**Your task**.
The lines from the one holding "Installation & Execution [5, 308, 80, 317]" to the final line of the listing below are to be duplicated exactly, with both ends included and pictures omitted.

_ _ _ _ _ _ _

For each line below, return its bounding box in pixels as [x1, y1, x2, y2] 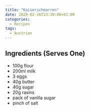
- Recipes [9, 21, 30, 27]
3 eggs [12, 73, 27, 79]
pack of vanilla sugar [12, 94, 56, 100]
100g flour [12, 62, 34, 68]
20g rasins [12, 89, 35, 95]
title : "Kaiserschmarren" [5, 7, 59, 13]
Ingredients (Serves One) [5, 49, 85, 58]
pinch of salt [12, 100, 38, 106]
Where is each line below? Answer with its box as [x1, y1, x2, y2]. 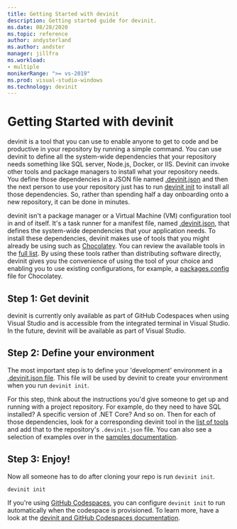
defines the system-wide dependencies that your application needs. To [7, 227, 216, 235]
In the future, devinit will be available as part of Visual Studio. [7, 326, 186, 335]
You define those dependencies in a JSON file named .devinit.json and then [7, 175, 228, 183]
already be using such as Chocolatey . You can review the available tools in [7, 242, 225, 250]
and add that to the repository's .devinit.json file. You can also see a [7, 424, 212, 434]
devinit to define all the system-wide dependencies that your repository [7, 152, 216, 161]
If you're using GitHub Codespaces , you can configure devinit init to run [7, 498, 226, 507]
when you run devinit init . [7, 381, 90, 390]
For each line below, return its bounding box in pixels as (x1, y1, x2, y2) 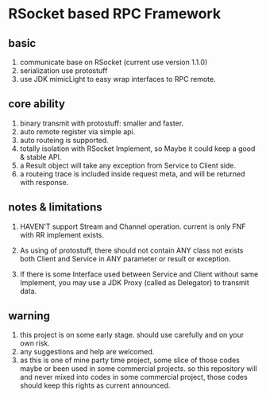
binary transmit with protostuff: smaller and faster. (19, 118, 184, 128)
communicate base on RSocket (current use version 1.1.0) (19, 57, 208, 67)
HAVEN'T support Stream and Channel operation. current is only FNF (19, 222, 246, 231)
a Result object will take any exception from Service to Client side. (19, 160, 237, 170)
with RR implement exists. (19, 230, 105, 239)
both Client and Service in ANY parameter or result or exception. (19, 253, 232, 263)
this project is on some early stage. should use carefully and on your (19, 330, 245, 340)
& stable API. (19, 152, 62, 161)
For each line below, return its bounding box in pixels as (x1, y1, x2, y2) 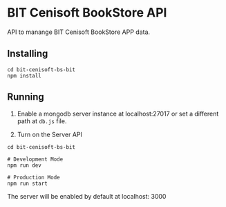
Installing (7, 48, 48, 60)
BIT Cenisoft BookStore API (7, 5, 167, 21)
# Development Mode (7, 156, 64, 163)
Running (7, 91, 45, 103)
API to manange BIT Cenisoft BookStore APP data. (7, 28, 151, 36)
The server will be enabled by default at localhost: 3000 (7, 192, 167, 200)
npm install (7, 72, 41, 79)
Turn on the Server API (17, 130, 83, 138)
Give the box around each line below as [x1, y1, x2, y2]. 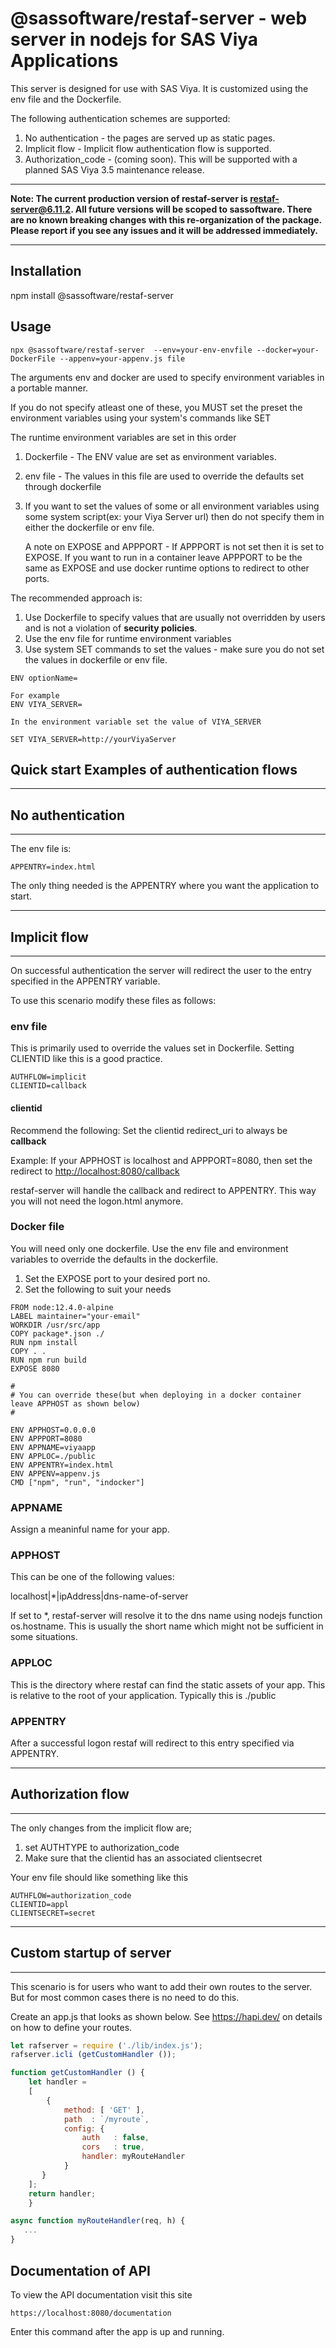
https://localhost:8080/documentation [10, 2308, 172, 2318]
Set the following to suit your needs [24, 1283, 172, 1295]
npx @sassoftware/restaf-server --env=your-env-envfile [10, 345, 253, 355]
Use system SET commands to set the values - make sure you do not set [24, 643, 325, 655]
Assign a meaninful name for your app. [10, 1523, 170, 1536]
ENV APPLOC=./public [10, 1451, 97, 1461]
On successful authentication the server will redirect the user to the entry [10, 965, 312, 976]
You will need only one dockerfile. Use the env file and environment [10, 1242, 289, 1254]
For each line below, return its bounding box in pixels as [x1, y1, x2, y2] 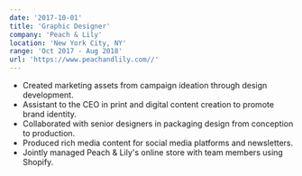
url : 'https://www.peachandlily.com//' [9, 55, 160, 64]
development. [22, 89, 74, 100]
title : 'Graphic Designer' [9, 22, 111, 31]
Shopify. [22, 157, 54, 167]
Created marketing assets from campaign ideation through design [22, 80, 268, 90]
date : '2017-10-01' [9, 13, 83, 23]
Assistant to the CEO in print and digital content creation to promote [22, 99, 275, 109]
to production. [22, 128, 76, 138]
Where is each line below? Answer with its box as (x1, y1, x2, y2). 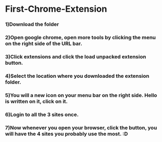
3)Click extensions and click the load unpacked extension (5, 53, 146, 60)
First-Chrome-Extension (5, 3, 107, 15)
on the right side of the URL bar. (5, 40, 83, 47)
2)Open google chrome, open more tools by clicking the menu (5, 34, 156, 41)
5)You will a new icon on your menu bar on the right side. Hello (5, 92, 158, 98)
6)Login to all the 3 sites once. (5, 111, 79, 118)
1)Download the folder (5, 21, 59, 28)
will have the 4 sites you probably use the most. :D (5, 130, 128, 137)
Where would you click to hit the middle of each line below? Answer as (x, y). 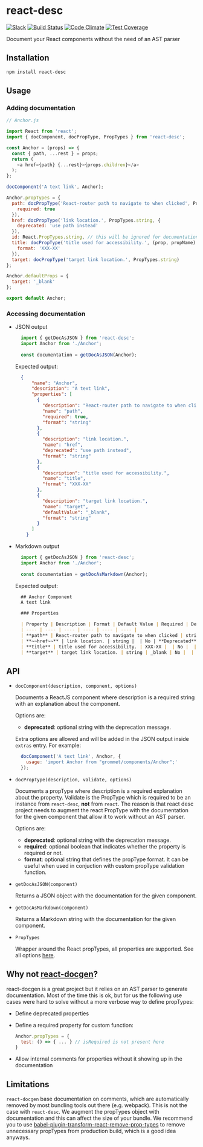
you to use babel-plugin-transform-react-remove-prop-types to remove (96, 1125)
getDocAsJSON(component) (46, 884)
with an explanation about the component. (68, 704)
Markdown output (37, 546)
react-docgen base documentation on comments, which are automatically (98, 1099)
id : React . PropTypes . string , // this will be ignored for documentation (105, 237)
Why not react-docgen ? (52, 974)
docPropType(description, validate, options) (73, 780)
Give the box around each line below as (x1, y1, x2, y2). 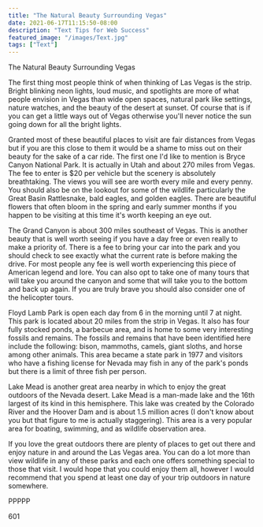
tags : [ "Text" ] (8, 41, 58, 49)
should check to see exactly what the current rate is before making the (8, 251, 238, 260)
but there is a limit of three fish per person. (8, 367, 147, 376)
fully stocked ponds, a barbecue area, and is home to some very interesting (8, 325, 254, 335)
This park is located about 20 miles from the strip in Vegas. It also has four (8, 316, 250, 326)
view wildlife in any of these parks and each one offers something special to (8, 456, 255, 465)
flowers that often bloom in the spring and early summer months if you (8, 202, 237, 211)
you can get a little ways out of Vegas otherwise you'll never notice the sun (8, 111, 252, 121)
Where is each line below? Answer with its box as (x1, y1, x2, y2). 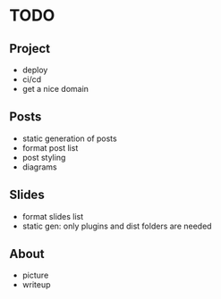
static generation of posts (21, 133, 118, 144)
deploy (21, 64, 48, 75)
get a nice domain (21, 84, 89, 94)
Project (9, 41, 51, 56)
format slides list (21, 211, 84, 221)
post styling (21, 152, 66, 162)
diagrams (21, 162, 57, 172)
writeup (21, 279, 51, 290)
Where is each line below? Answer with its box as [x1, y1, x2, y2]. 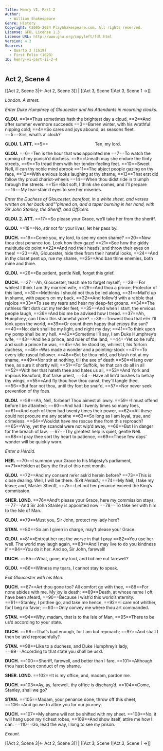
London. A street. [5, 97, 40, 103]
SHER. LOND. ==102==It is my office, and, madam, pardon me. [5, 673, 131, 678]
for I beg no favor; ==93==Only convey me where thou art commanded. [5, 604, 149, 611]
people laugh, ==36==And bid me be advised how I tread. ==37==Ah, [5, 311, 145, 316]
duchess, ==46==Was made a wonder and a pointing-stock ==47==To [5, 347, 147, 353]
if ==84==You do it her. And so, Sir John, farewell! [5, 546, 106, 552]
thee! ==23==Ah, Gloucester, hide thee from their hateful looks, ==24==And [5, 250, 158, 256]
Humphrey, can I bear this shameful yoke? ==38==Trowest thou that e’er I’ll [5, 316, 157, 322]
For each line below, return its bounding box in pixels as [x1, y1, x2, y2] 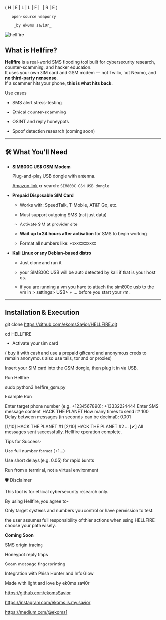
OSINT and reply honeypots [12, 118, 69, 124]
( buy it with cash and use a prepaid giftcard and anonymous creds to [5, 350, 147, 356]
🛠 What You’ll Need [5, 148, 68, 156]
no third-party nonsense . [5, 75, 58, 81]
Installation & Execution [5, 308, 80, 317]
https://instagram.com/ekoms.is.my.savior [5, 600, 91, 606]
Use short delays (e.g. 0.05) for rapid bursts [5, 457, 95, 463]
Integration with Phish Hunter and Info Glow [5, 570, 94, 577]
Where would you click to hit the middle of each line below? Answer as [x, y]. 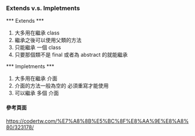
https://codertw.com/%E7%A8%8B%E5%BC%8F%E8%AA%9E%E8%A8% [97, 121]
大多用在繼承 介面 [36, 79]
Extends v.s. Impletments [43, 8]
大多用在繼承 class [37, 33]
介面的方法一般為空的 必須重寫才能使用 [61, 86]
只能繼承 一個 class [38, 47]
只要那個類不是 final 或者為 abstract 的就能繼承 [71, 55]
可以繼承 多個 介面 [37, 93]
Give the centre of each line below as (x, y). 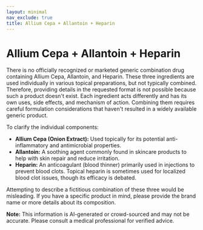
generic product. (27, 116)
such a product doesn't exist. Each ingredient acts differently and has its (97, 96)
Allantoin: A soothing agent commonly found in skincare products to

_ _ _ _ _ _ _

**Solution to the exercise**.
Installation & Execution [5, 308, 80, 317]
https://instagram.com/ekoms.is.my.savior [5, 600, 91, 606]
Use short delays (e.g. 0.05) for rapid bursts [5, 457, 95, 463]
Integration with Phish Hunter and Info Glow [5, 570, 94, 577]
Where would you click to hit the middle of each line below? Answer as [x, y]. 
https://codertw.com/%E7%A8%8B%E5%BC%8F%E8%AA%9E%E8%A8% [97, 121]
大多用在繼承 介面 [36, 79]
Extends v.s. Impletments [43, 8]
大多用在繼承 class [37, 33]
介面的方法一般為空的 必須重寫才能使用 [61, 86]
只能繼承 一個 class [38, 47]
只要那個類不是 final 或者為 abstract 的就能繼承 [71, 55]
可以繼承 多個 介面 [37, 93]
Give the centre of each line below as (x, y). 
generic product. (27, 116)
such a product doesn't exist. Each ingredient acts differently and has its (97, 96)
Allantoin: A soothing agent commonly found in skincare products to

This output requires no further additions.